Possible temperature sensor issue causing chassis downtime (Investigating) Medium

Affecting System - UK Data Centre

  • 11/01/2025 11:30
  • Last Updated 21/01/2025 11:37

UPDATE 4 (21/Jan): The PSU swap over has been completed and power supply health is reporting all green across the board. We will continue to monitor closely and update this status report if any further issues or updates are available to share.


UPDATE 4 (21/Jan): We are performing upgrades to the PSU on the Dell Blade Chassis where we believe the tripping of services into a "safe mode" was caused.

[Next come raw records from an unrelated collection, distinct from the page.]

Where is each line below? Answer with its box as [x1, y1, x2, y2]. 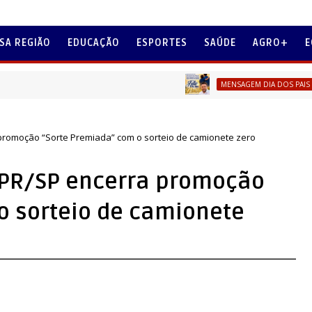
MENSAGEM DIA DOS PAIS [180, 79, 270, 89]
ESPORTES [136, 37, 187, 49]
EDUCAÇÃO [68, 37, 120, 49]
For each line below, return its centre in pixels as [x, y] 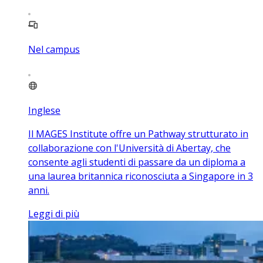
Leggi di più [54, 214]
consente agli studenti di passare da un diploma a [137, 162]
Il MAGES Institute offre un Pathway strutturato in [138, 134]
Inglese [44, 111]
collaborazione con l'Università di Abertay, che [129, 148]
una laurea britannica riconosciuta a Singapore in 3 [141, 176]
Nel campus [54, 50]
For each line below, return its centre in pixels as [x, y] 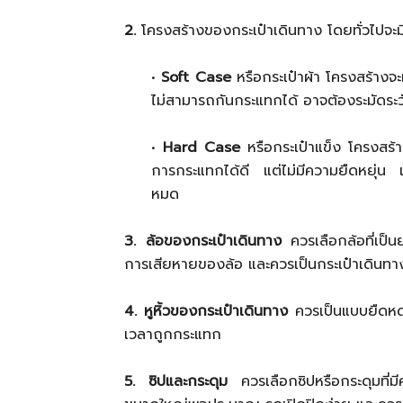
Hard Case [201, 148]
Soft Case [196, 78]
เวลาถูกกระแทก [173, 335]
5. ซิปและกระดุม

UPDATE 4 (20/Jan):All services are back online and operating as expected. As mentioned previously, we have new Dell PSUs coming to the data centre this week which are higher grade and newer to replace the existing ones. This was found as the fault to the original post-investigation. We are doing a second round of investigation to see if this incident has any further information to help us.


UPDATE 4 (20/Jan):We have started a full power cycle on the Dell nodes, this should resolve the issue. We are also expecting new replacement PSU parts in the coming days to help resolve this issue fully going forward.


UPDATE 3 (20/Jan): A new occurrence has been detected on the same chassis, we are investigating.


UPDATE 2 (11/Jan): All services are back online, early indications show a possible tripped temperature sensor which caused servers to go into a safe mode. Once we have details or any other updates we will share via this notice. We are lowering the severity to medium while we monitor. Thank you and once again sorry for the inconvenience caused.


UPDATE (11/Jan): We found that one of our Dell chassis has network issues which our team are working on. We hope to have all servers back online asap.


We are investigating with our data centre an issue related to a certain set of servers and their linked IPs. We are sorry for the inconvenience caused.